(Stored records)
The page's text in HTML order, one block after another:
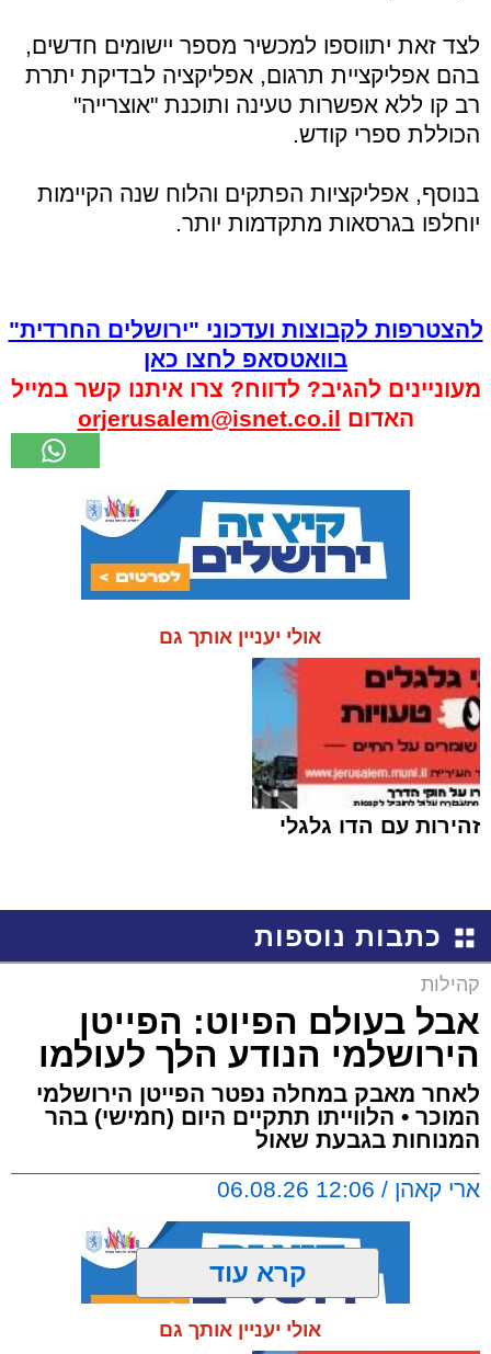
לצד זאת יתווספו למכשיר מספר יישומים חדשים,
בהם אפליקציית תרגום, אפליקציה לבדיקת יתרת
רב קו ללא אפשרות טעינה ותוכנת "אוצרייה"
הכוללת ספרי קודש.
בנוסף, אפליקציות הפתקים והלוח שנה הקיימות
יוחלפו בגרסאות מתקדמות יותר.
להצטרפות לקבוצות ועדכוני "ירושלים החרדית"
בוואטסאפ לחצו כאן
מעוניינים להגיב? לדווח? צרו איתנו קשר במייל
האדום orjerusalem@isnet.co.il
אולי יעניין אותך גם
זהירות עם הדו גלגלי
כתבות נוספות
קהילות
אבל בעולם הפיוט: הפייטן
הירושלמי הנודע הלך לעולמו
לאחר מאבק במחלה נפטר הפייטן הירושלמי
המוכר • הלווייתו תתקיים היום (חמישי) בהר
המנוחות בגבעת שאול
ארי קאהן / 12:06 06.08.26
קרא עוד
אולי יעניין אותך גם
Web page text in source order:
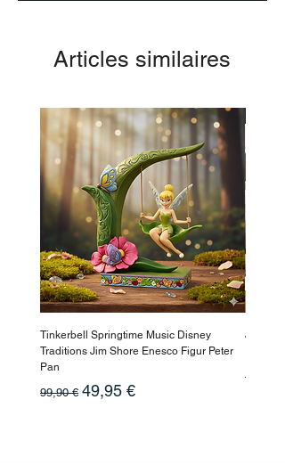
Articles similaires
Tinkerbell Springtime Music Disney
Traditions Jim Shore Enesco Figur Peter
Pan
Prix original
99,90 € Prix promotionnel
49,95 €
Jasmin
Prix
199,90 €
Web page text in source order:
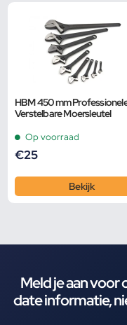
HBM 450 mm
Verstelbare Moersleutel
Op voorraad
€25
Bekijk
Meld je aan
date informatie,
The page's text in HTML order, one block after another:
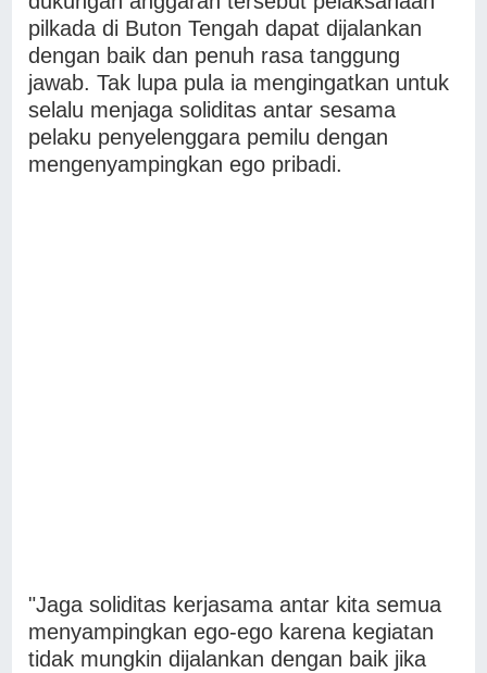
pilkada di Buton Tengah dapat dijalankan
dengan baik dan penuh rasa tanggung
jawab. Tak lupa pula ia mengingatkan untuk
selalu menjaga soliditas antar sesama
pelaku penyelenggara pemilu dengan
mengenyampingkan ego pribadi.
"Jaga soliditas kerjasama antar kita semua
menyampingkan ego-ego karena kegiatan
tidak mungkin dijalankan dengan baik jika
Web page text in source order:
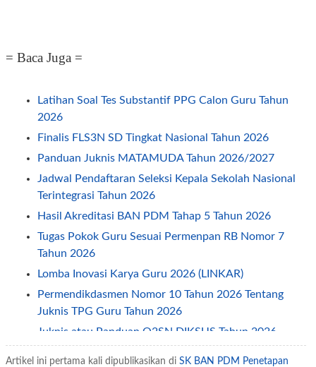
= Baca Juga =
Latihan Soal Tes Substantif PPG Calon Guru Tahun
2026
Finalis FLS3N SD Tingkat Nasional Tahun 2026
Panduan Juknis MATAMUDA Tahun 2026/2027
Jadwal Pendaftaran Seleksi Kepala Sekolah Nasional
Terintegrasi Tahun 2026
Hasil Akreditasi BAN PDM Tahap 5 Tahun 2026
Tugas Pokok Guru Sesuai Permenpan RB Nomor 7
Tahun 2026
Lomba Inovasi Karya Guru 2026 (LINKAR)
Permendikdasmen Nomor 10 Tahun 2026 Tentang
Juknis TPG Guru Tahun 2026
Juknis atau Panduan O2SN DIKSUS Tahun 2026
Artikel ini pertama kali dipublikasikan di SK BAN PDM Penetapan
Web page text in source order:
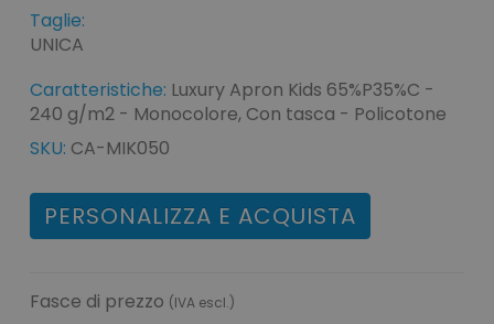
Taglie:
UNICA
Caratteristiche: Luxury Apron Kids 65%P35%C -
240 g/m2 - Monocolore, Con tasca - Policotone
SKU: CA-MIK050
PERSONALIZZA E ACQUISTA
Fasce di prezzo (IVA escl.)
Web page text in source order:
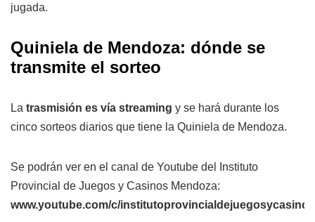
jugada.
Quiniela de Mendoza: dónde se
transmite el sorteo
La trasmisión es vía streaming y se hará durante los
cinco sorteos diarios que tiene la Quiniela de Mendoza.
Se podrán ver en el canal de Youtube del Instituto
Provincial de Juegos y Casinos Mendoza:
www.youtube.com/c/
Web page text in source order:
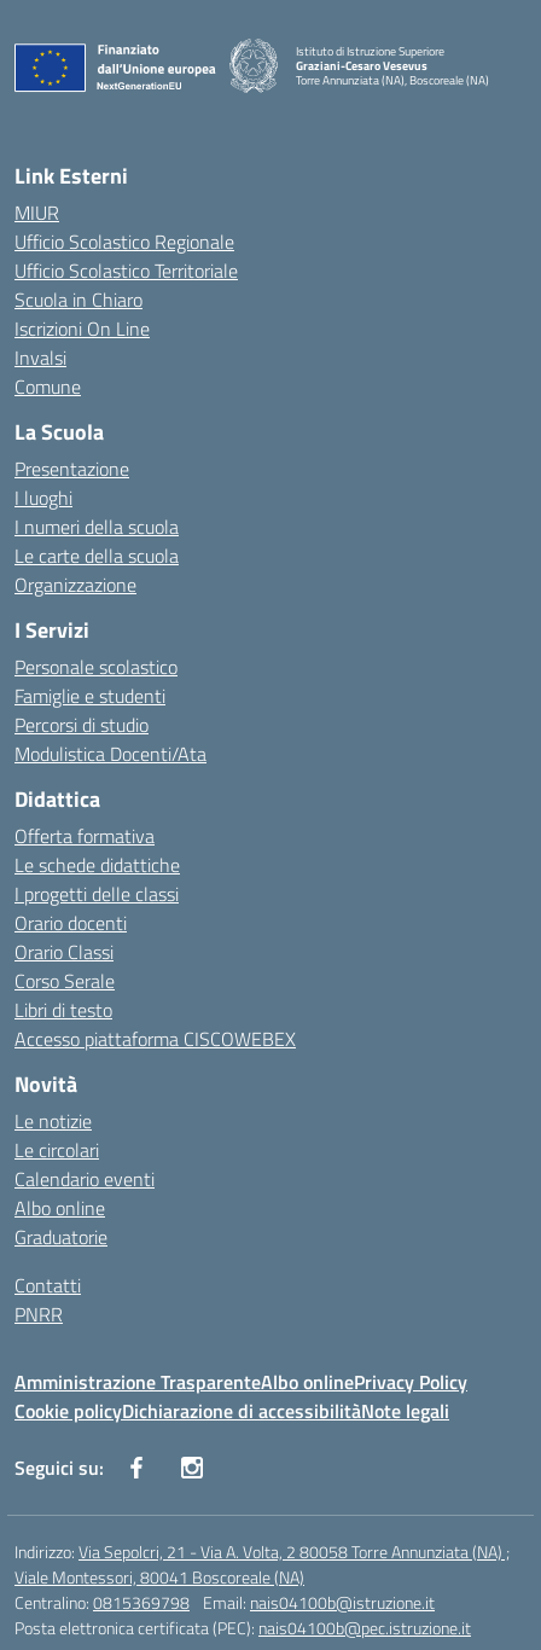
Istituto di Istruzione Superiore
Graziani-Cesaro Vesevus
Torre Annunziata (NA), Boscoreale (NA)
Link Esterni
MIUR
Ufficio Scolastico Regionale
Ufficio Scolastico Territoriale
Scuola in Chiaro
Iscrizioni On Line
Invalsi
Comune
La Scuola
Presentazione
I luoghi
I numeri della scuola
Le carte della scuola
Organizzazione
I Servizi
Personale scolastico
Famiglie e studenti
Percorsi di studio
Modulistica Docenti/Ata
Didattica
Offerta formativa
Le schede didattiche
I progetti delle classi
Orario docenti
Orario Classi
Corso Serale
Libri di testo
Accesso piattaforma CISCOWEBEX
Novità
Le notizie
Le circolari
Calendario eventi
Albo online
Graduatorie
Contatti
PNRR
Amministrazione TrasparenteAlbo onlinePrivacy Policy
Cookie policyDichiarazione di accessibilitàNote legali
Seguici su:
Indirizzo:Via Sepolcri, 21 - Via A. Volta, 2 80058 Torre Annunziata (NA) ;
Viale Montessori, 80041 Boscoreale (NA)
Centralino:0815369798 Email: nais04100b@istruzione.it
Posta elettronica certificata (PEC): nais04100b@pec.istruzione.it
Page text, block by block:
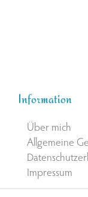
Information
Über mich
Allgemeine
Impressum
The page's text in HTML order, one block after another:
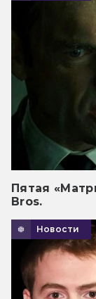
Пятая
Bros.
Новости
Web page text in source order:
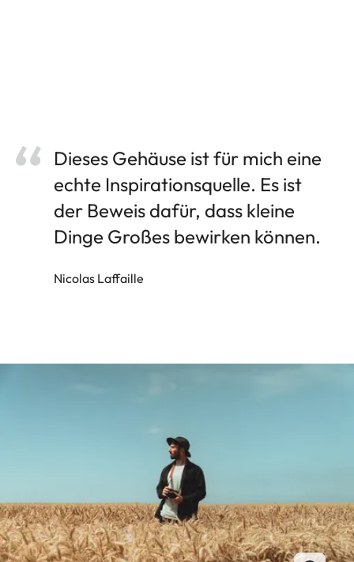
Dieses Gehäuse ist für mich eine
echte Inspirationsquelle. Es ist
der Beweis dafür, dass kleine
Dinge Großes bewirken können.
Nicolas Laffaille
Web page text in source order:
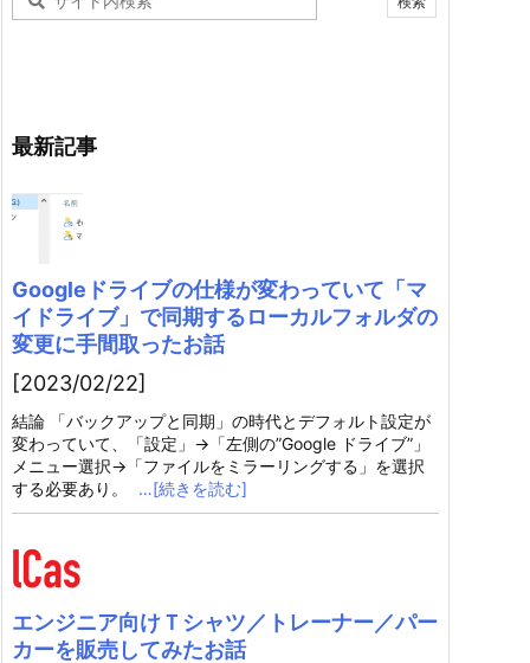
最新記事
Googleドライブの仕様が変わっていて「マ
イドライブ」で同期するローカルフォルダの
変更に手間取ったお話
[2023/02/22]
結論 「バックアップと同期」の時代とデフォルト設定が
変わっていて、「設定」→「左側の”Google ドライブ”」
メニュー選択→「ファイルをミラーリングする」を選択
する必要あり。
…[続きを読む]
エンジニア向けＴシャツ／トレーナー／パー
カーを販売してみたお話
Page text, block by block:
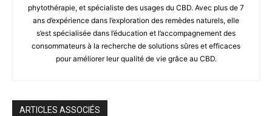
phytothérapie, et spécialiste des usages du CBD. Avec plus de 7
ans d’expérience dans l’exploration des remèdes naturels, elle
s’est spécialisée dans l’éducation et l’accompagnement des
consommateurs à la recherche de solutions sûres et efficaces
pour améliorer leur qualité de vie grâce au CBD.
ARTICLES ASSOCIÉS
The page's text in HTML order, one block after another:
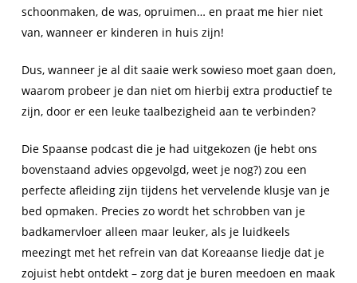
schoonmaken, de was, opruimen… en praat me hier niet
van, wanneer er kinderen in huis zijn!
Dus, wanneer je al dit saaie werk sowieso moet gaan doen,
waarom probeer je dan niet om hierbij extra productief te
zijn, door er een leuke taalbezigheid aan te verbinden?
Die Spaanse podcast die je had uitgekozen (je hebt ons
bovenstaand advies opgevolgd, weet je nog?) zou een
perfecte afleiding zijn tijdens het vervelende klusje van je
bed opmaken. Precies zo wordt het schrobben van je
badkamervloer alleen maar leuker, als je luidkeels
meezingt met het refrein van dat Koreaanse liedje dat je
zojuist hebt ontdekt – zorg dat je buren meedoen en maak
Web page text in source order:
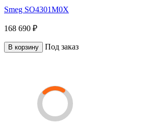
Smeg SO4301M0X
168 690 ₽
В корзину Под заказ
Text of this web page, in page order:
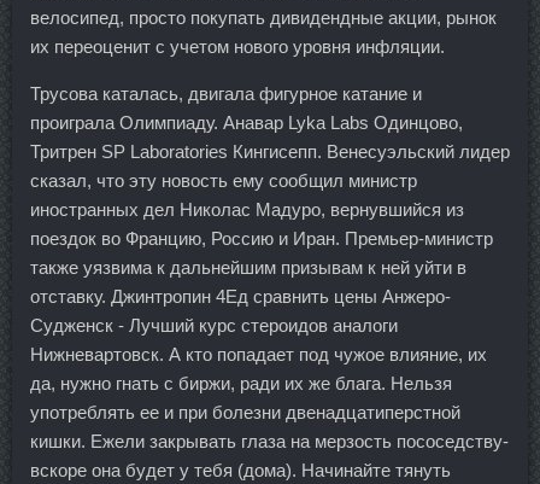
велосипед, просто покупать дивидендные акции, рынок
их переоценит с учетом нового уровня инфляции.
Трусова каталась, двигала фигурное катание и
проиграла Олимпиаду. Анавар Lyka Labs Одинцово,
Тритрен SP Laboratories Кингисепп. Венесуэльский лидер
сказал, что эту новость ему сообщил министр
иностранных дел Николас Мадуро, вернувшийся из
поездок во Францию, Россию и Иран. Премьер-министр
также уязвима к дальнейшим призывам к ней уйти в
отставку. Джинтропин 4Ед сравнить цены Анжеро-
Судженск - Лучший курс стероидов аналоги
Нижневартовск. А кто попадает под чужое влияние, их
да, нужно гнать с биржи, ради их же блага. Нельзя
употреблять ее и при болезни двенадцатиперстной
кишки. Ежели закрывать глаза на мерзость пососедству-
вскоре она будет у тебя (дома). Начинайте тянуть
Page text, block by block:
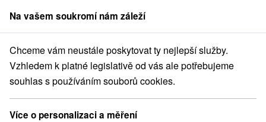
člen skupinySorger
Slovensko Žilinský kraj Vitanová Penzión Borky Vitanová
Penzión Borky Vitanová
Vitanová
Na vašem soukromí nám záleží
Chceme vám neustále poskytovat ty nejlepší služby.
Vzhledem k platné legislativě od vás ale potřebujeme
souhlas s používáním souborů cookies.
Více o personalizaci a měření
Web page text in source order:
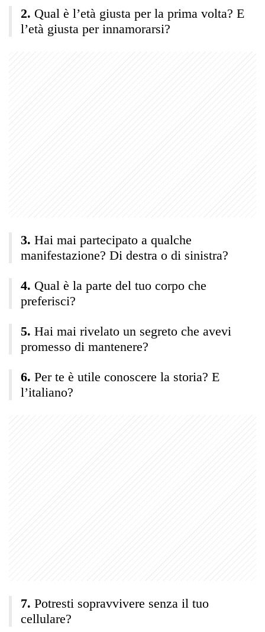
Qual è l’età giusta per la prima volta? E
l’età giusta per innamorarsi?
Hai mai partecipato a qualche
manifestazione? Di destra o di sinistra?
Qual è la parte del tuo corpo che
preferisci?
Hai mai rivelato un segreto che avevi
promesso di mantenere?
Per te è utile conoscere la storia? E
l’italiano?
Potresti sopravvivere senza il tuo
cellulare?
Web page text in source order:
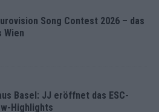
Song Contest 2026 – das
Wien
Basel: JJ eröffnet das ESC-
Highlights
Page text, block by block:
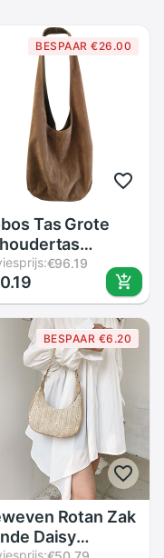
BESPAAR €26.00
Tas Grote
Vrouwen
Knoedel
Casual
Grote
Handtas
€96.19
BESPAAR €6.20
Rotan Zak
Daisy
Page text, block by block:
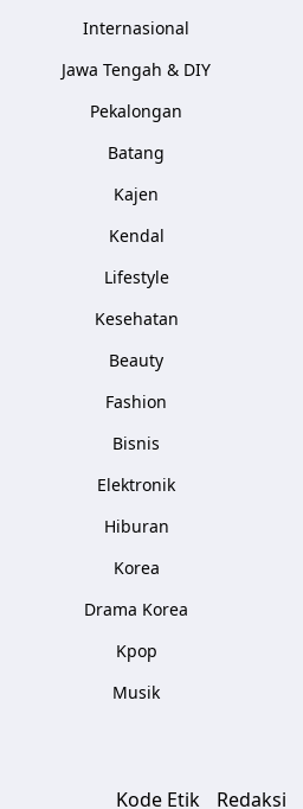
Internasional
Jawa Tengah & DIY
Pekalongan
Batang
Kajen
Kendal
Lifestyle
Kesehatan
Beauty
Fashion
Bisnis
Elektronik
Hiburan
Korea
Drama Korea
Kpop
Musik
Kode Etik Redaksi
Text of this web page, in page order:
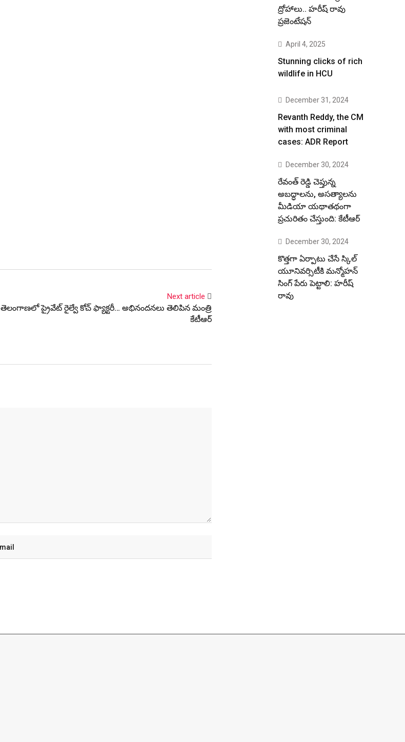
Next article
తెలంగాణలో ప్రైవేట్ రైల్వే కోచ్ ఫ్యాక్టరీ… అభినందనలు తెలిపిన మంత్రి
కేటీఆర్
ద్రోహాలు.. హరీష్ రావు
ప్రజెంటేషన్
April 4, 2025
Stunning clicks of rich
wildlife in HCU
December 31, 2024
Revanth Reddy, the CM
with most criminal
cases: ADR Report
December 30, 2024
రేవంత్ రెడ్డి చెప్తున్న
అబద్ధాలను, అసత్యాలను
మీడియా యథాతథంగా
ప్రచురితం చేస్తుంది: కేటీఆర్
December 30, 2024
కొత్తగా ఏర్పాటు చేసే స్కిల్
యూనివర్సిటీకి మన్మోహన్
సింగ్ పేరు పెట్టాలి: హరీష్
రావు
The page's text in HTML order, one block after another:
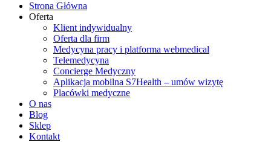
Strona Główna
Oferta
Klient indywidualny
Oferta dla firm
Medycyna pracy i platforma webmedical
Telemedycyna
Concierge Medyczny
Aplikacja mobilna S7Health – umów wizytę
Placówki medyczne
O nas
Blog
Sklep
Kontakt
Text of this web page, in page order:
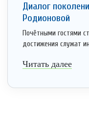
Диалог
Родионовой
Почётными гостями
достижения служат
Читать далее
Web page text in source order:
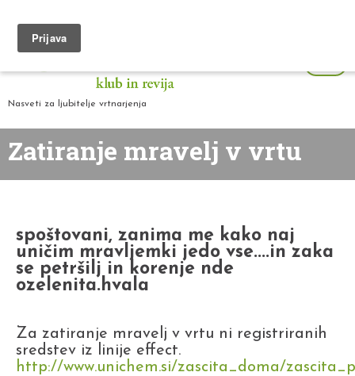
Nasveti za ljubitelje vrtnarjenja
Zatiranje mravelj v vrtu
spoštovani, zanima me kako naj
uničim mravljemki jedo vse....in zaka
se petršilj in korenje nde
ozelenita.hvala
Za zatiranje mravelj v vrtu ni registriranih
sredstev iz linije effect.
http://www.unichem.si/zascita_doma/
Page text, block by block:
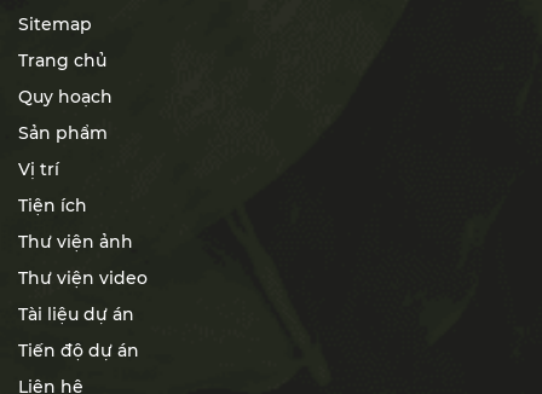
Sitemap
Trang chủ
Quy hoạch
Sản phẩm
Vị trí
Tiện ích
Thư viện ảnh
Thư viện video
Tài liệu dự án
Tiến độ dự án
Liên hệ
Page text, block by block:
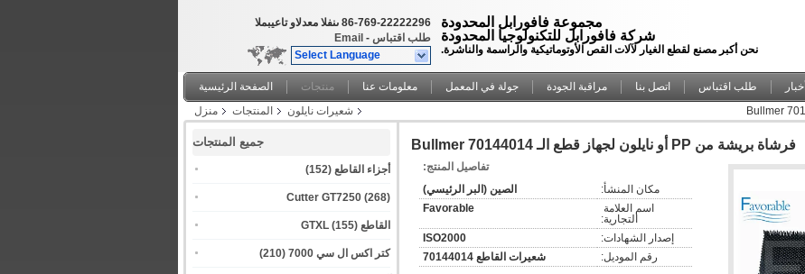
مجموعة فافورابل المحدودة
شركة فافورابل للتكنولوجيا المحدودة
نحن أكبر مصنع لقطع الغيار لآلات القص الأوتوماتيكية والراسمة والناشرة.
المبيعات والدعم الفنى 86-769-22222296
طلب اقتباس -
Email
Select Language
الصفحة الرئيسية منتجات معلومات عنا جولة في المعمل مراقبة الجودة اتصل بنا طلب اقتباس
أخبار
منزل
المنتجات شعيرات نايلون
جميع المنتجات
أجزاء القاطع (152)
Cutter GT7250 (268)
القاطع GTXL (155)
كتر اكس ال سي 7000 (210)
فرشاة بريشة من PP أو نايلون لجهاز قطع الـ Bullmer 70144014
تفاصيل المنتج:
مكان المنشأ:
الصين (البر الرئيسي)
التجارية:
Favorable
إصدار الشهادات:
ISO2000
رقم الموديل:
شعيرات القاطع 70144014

Work order: Although pictures appear among the records above, none are to be output; print exactly the lines from the line containing "Traditions Jim Shore Enesco Figur Peter" through the line containing "Organizzazione".

Task solution:
Traditions Jim Shore Enesco Figur Peter
Pan
Prix original
99,90 € Prix promotionnel
49,95 €
Jasmin
Prix
199,90 €
Web page text in source order:
HBM 450 mm
Verstelbare Moersleutel
Op voorraad
€25
Bekijk
Meld je aan
date informatie,
The page's text in HTML order, one block after another:
pilkada di Buton Tengah dapat dijalankan
dengan baik dan penuh rasa tanggung
jawab. Tak lupa pula ia mengingatkan untuk
selalu menjaga soliditas antar sesama
pelaku penyelenggara pemilu dengan
mengenyampingkan ego pribadi.
"Jaga soliditas kerjasama antar kita semua
menyampingkan ego-ego karena kegiatan
tidak mungkin dijalankan dengan baik jika
Web page text in source order:
= Baca Juga =
Latihan Soal Tes Substantif PPG Calon Guru Tahun
2026
Finalis FLS3N SD Tingkat Nasional Tahun 2026
Panduan Juknis MATAMUDA Tahun 2026/2027
Jadwal Pendaftaran Seleksi Kepala Sekolah Nasional
Terintegrasi Tahun 2026
Hasil Akreditasi BAN PDM Tahap 5 Tahun 2026
Tugas Pokok Guru Sesuai Permenpan RB Nomor 7
Tahun 2026
Lomba Inovasi Karya Guru 2026 (LINKAR)
Permendikdasmen Nomor 10 Tahun 2026 Tentang
Juknis TPG Guru Tahun 2026
Juknis atau Panduan O2SN DIKSUS Tahun 2026
Artikel ini pertama kali dipublikasikan di SK BAN PDM Penetapan
Web page text in source order:
Taglie:
UNICA
Caratteristiche: Luxury Apron Kids 65%P35%C -
240 g/m2 - Monocolore, Con tasca - Policotone
SKU: CA-MIK050
PERSONALIZZA E ACQUISTA
Fasce di prezzo (IVA escl.)
Web page text in source order:
jugada.
Quiniela de Mendoza: dónde se
transmite el sorteo
La trasmisión es vía streaming y se hará durante los
cinco sorteos diarios que tiene la Quiniela de Mendoza.
Se podrán ver en el canal de Youtube del Instituto
Provincial de Juegos y Casinos Mendoza:
www.youtube.com/c/
Web page text in source order:
Istituto di Istruzione Superiore
Graziani-Cesaro Vesevus
Torre Annunziata (NA), Boscoreale (NA)
Link Esterni
MIUR
Ufficio Scolastico Regionale
Ufficio Scolastico Territoriale
Scuola in Chiaro
Iscrizioni On Line
Invalsi
Comune
La Scuola
Presentazione
I luoghi
I numeri della scuola
Le carte della scuola
Organizzazione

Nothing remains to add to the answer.